**Work task:**
The copy you print must match the listing exactly, with its pictures removed.

**Material provided:**

# # # # #

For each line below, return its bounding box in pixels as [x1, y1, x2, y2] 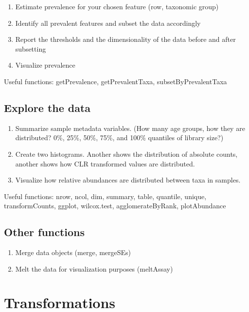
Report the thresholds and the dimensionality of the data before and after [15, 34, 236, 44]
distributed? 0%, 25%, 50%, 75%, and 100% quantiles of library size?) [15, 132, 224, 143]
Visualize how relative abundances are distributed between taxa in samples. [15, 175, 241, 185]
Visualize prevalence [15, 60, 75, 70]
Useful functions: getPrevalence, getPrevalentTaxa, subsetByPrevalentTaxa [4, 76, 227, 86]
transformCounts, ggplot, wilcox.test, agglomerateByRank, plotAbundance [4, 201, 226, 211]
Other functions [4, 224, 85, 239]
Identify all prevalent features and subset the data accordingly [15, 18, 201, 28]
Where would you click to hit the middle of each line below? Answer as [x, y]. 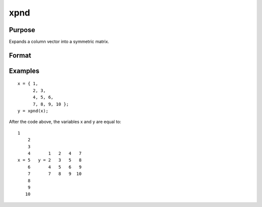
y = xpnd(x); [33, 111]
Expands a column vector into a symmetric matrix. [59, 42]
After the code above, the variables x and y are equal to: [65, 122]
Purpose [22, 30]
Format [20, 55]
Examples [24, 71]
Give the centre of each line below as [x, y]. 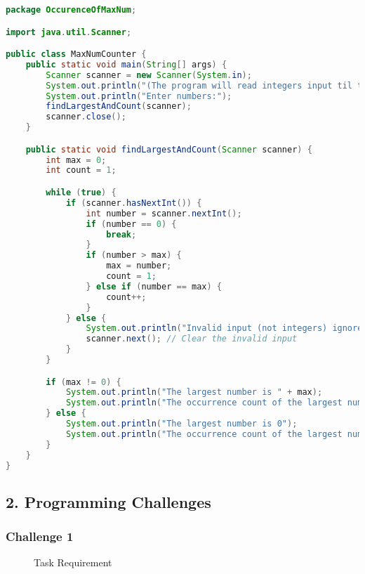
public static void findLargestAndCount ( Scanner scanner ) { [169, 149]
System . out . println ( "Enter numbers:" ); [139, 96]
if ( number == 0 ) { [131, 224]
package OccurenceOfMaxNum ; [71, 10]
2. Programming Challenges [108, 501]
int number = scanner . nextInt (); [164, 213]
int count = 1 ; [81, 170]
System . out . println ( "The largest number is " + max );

# # # # #

**Finished task:**
For each line below, return its bounding box in pixels as [x1, y1, x2, y2] 
Report the thresholds and the dimensionality of the data before and after [15, 34, 236, 44]
distributed? 0%, 25%, 50%, 75%, and 100% quantiles of library size?) [15, 132, 224, 143]
Visualize how relative abundances are distributed between taxa in samples. [15, 175, 241, 185]
Visualize prevalence [15, 60, 75, 70]
Useful functions: getPrevalence, getPrevalentTaxa, subsetByPrevalentTaxa [4, 76, 227, 86]
transformCounts, ggplot, wilcox.test, agglomerateByRank, plotAbundance [4, 201, 226, 211]
Other functions [4, 224, 85, 239]
Identify all prevalent features and subset the data accordingly [15, 18, 201, 28]
Where would you click to hit the middle of each line below? Answer as [x, y]. 
y = xpnd(x); [33, 111]
Expands a column vector into a symmetric matrix. [59, 42]
After the code above, the variables x and y are equal to: [65, 122]
Purpose [22, 30]
Format [20, 55]
Examples [24, 71]
Give the centre of each line below as [x, y]. 
public static void findLargestAndCount ( Scanner scanner ) { [169, 149]
System . out . println ( "Enter numbers:" ); [139, 96]
if ( number == 0 ) { [131, 224]
package OccurenceOfMaxNum ; [71, 10]
2. Programming Challenges [108, 501]
int number = scanner . nextInt (); [164, 213]
int count = 1 ; [81, 170]
System . out . println ( "The largest number is " + max );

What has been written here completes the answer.